Он лениво встал и принялся искать в своих папках, среди незаконченных набросков что-нибудь такое, что могло бы навести его на какую-то мысль.
Беспрерывно пуская клубы дыма, он перелистывал эскизы, наброски, рисунки, которые хранились у него под ключом в большом старинном шкафу, но, скоро наскучив тщетными поисками, он пал духом от усталости, бросил папиросу и, насвистывая какой-то затасканный мотивчик, наклонился и вытащил из-под стула валявшуюся там тяжелую гимнастическую гирю.
Отдернув другой рукой драпри с зеркала, служившего ему для того, чтобы он мог следить за правильностью поз, уточнять перспективу и как бы проверять общее впечатление от картины, он стал перед ним и начал упражняться, глядя на свое отражение.
Когда-то он славился в мастерских своей силой, позже, в свете, – своей красотой. Теперь возраст давил на него, ложился на него всей своей тяжестью.
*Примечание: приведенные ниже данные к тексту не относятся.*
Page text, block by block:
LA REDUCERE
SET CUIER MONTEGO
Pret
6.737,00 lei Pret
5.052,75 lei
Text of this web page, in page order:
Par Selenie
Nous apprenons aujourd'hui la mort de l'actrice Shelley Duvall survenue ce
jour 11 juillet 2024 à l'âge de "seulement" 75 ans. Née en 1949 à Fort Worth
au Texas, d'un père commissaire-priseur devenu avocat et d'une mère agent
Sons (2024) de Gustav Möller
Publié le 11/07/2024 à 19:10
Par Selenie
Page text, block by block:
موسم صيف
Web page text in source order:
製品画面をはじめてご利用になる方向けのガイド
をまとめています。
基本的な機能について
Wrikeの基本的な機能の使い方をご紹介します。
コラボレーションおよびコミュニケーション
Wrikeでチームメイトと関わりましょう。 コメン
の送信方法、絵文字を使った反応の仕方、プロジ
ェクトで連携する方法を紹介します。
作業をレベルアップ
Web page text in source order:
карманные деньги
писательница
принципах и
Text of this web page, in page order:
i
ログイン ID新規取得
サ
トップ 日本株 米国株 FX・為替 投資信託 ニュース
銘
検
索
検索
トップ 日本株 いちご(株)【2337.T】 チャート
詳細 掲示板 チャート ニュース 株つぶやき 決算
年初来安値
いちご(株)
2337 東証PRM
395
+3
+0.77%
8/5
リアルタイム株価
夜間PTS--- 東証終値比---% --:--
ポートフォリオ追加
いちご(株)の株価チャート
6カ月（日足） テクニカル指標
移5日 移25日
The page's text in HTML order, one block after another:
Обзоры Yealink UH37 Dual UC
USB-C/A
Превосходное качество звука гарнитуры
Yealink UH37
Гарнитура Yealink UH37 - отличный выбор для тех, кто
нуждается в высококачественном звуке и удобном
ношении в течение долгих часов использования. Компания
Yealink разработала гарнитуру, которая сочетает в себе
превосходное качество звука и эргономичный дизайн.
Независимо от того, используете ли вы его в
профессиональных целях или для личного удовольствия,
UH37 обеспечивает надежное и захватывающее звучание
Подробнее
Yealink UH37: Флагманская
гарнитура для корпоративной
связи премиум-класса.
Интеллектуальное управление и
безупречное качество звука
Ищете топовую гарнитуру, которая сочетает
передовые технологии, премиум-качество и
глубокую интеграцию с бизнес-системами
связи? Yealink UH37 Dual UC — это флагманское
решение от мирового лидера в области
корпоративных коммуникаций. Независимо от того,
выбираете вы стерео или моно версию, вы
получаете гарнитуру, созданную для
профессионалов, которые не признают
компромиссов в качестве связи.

У этого высокого, широкоплечего человека с могучей грудью, как у старого борца, появилось брюшко, несмотря на то, что он по-прежнему ежедневно фехтовал и постоянно ездил верхом. Голова его все еще была прекрасна, так же красива, как в былые времена, но красива уже по-иному. Белые волосы, густые и короткие, делали еще более живыми его темно-карие глаза под широкими седеющими бровями. Его длинные усы, усы старого солдата, все еще оставались почти черными и придавали его лицу редко встречающееся выражение энергии и гордости.
Стоя перед зеркалом, сдвинув пятки и выпрямив корпус, он проделывал все предписанные ему упражнения с помощью двух чугунных шаров – он держал их в вытянутой, мускулистой руке – и довольным взглядом следил за ее уверенными и мощными, замысловатыми движениями.
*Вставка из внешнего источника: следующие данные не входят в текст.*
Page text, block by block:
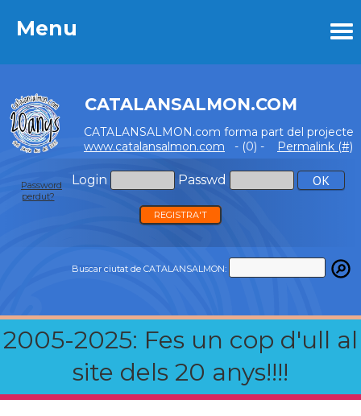
Menu
CATALANSALMON.COM
CATALANSALMON.com forma part del projecte
www.catalansalmon.com - (0) - Permalink (#)
Login Passwd
Password
perdut?
REGISTRA'T
Buscar ciutat de CATALANSALMON:
2005-2025: Fes un cop d'ull al
site dels 20 anys!!!!
Menu
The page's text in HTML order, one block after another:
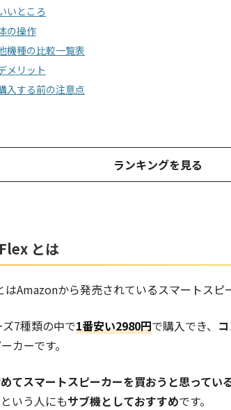
いところ
の操作
機種の比較一覧表
メリット
入する前の注意点
ランキングを見る
とは
Amazonから発売されているスマートスピ
7種類の中で1番安い2980円で購入でき、
カーです。
てスマートスピーカーを買おうと思ってい
いう人にもサブ機としておすすめです。
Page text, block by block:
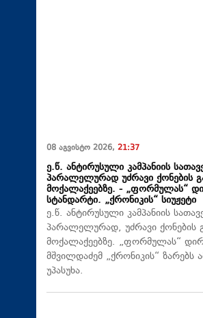
08 აგვისტო 2026, 21:37
ე.წ. ანტირუსული კამპანიის
პარალელურად უძრავი ქონების
მოქალაქეებზე. - „ფორმულას“
სტანდარტი. „ქრონიკის“ სიუჟეტი
ე.წ. ანტირუსული კამპანიის
პარალელურად, უძრავი ქონების
მოქალაქეებზე. „ფორმულას“
მშვილდაძემ „ქრონიკის“
უპასუხა.
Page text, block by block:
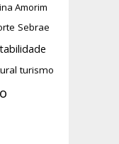
Amorim
Sebrae
turismo
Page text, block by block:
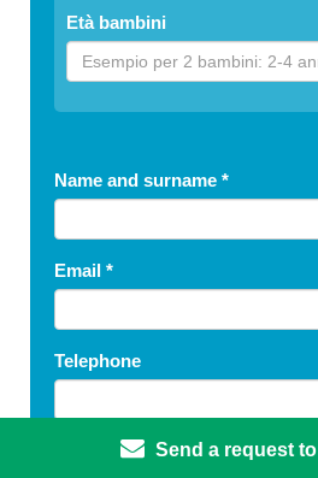
Età bambini
Name and surname *
Email *
Telephone
Treatment* Send a request to
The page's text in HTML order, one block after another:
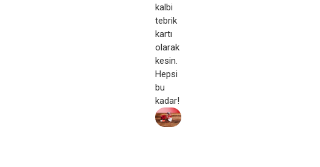
kalbi
tebrik
kartı
olarak
kesin.
Hepsi
bu
kadar!
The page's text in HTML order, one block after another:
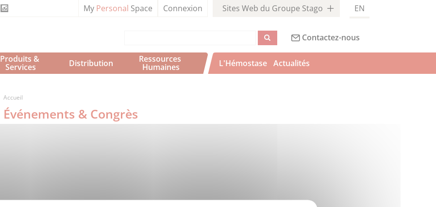
My Personal Space Connexion Sites Web du Groupe Stago EN
Contactez-nous
Produits &
Services Distribution Ressources
Humaines L'Hémostase Actualités
Accueil
Événements & Congrès
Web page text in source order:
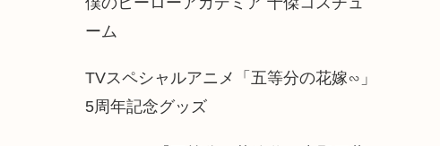
ーム
TVスペシャルアニメ「五等分の花嫁∽」
5周年記念グッズ
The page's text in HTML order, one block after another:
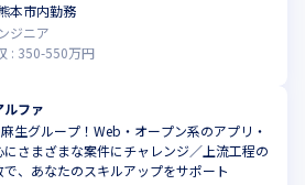
本市内勤務
ジニア
: 350-550万円
ルファ
生グループ！Web・オープン系のアプリ・
さまざまな案件にチャレンジ／上流工程の
、あなたのスキルアップをサポート
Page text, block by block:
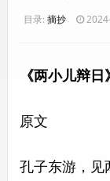
目录: 摘抄
《两小儿辩
原文
孔子东游，见
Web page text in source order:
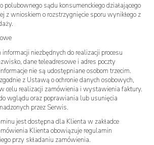
polubownego sądu konsumenckiego działającego
z wnioskiem o rozstrzygnięcie sporu wynikłego z
niezbędnych do realizacji procesu
dane teleadresowe i adres poczty
nie są udostępniane osobom trzecim.
z Ustawą o ochronie danych osobowych,
celu realizacji zamówienia i wystawienia faktury.
wglądu oraz poprawiania lub usunięcia
przez Serwis.
jest dostępna dla Klienta w zakładce
Klienta obowiązuje regulamin
przy składaniu zamówienia.
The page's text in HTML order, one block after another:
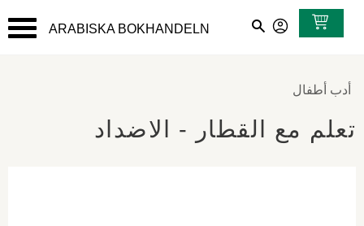
القائمة
ARABISKA BOKHANDELN
أدب أطفال
تعلم مع القطار - الاضداد
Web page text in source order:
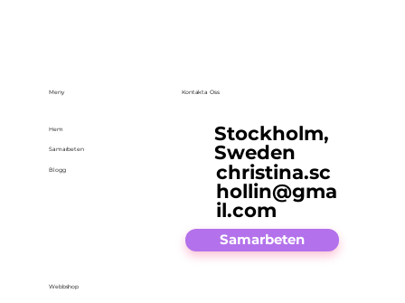
Meny
Hem
Samarbeten
Blogg
Webbshop
Kontakta Oss
Stockholm,
Sweden
christina.sc
hollin@gma
il.com
Samarbeten
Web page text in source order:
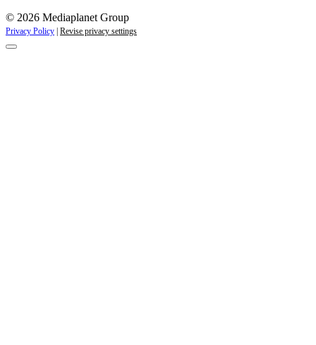
© 2026 Mediaplanet Group
Privacy Policy Revise privacy settings
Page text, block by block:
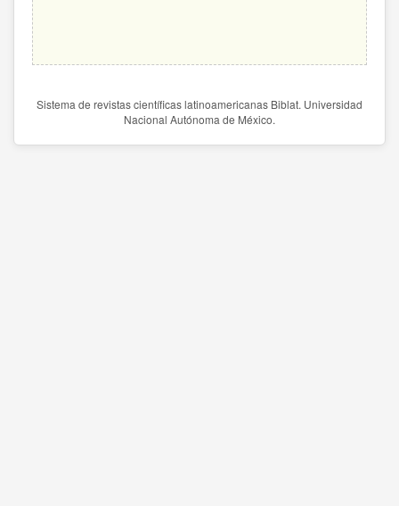
Sistema de revistas científicas latinoamericanas Biblat. Universidad
Nacional Autónoma de México.
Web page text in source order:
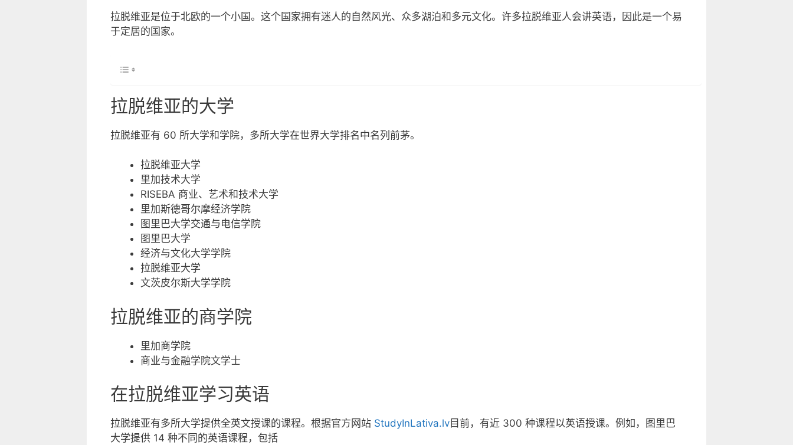
拉脱维亚是位于北欧的一个小国。这个国家拥有迷人的自然风光、众多湖泊和多元文化。许多拉脱维亚人会讲英语，因此是一个易
于定居的国家。
拉脱维亚的大学
拉脱维亚有 60 所大学和学院，多所大学在世界大学排名中名列前茅。
拉脱维亚大学
里加技术大学
RISEBA 商业、艺术和技术大学
里加斯德哥尔摩经济学院
图里巴大学交通与电信学院
图里巴大学
经济与文化大学学院
拉脱维亚大学
文茨皮尔斯大学学院
拉脱维亚的商学院
里加商学院
商业与金融学院文学士
在拉脱维亚学习英语
拉脱维亚有多所大学提供全英文授课的课程。根据官方网站 StudyInLativa.lv 目前，有近 300 种课程以英语授课。例如，图里巴
大学提供 14 种不同的英语课程，包括
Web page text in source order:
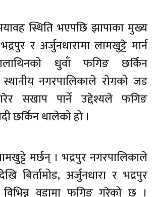
स्थिति भएपछि झापाका मुख्य
र अर्जुनधारामा लामखुट्टे मार्न
धुवाँ फगिङ छर्किन
नगरपालिकाले रोगको जड
सखाप पार्ने उद्देश्यले फगिङ
छर्किन थालेको हो ।
मर्छन् । भद्रपुर नगरपालिकाले
बिर्तामोड, अर्जुनधारा र भद्रपुर
विभिन्न वडामा फगिङ गरेको छ ।
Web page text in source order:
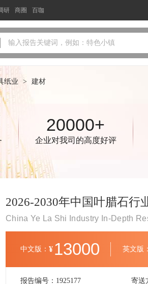
研 商圈 百咖
输入报告关键词，例如：特色小镇
纸业 > 建材
20000+
企业对我司的高度好评
2026-2030年中国叶腊石行
China Ye La Shi Industry In-Depth
中文版： ¥ 13000 英文版：
报告编号： 1925177 寄送
者
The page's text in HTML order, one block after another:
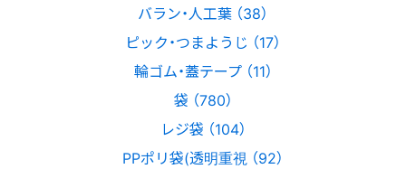
バラン・人工葉 （38）
ピック・つまようじ （17）
輪ゴム・蓋テープ （11）
袋 （780）
レジ袋 （104）
PPポリ袋(透明重視 （92）
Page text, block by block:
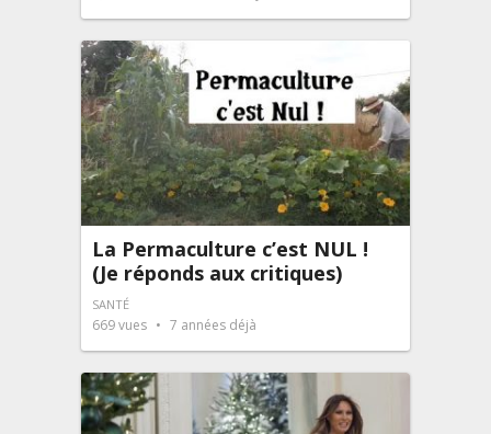
La Permaculture c’est NUL !
(Je réponds aux critiques)
SANTÉ
669vues 7 années déjà
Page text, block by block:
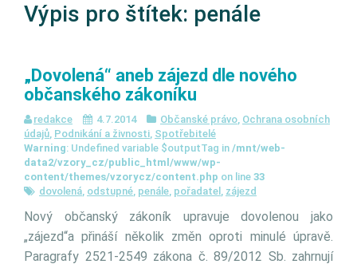
Výpis pro štítek: penále
„Dovolená“ aneb zájezd dle nového
občanského zákoníku
redakce 4.7.2014 Občanské právo, Ochrana osobních
údajů, Podnikání a živnosti, Spotřebitelé
Warning: Undefined variable $outputTag in /mnt/web-
data2/vzory_cz/public_html/www/wp-
content/themes/vzorycz/content.php on line 33
dovolená, odstupné, penále, pořadatel , zájezd
Nový občanský zákoník upravuje dovolenou jako
„zájezd“a přináší několik změn oproti minulé úpravě.
Paragrafy 2521-2549 zákona č. 89/2012 Sb. zahrnují

Внезапно, в глубине зеркала, в котором целиком отражалась вся его мастерская, он сперва увидел, что заколыхалась портьера, потом увидел женскую головку, одну только головку, которая поворачивалась то вправо, то влево.
– Вы дома? – послышался голос у него за спиной.
– Да, – ответил он, обернувшись. И, бросив гирю, побежал к дверям с несколько деланной легкостью.
Вошла женщина в светлом платье.
– Вы занимались гимнастикой, – сказала она после рукопожатия.
– Да, я распустил хвост, как павлин, а вы застали меня врасплох, – отвечал он.
– В швейцарской никого не было, – со смехом продолжала она, – а так как я знаю, что в это время вы всегда одни, я и вошла без доклада.
Он смотрел на нее.
– Как вы хороши, черт побери! И что за шик!
– Да на мне новое платье. Недурно? Как вы находите?
– Прелестно! И как гармонично! Да, ничего не скажешь: сейчас знают толк в оттенках.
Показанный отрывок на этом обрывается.